*** Opening of Supplied material ***

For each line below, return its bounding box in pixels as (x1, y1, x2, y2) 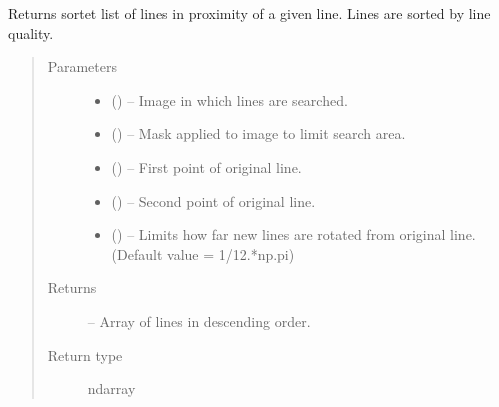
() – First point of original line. (111, 156, 302, 177)
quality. (8, 22, 54, 43)
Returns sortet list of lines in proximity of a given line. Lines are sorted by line (8, 3, 491, 23)
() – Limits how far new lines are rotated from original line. (111, 224, 476, 245)
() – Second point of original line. (111, 190, 316, 211)
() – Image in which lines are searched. (111, 89, 348, 110)
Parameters (47, 56, 117, 77)
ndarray (87, 378, 136, 399)

*** Close of Supplied material ***

_Goal of the exercise_
Exactly as they appear above, write out the line containing "() – Limits" and each line that comes after it in the records.

_The completed task_
() – Limits how far new lines are rotated from original line. (111, 224, 476, 245)
() – Second point of original line. (111, 190, 316, 211)
() – Image in which lines are searched. (111, 89, 348, 110)
Parameters (47, 56, 117, 77)
ndarray (87, 378, 136, 399)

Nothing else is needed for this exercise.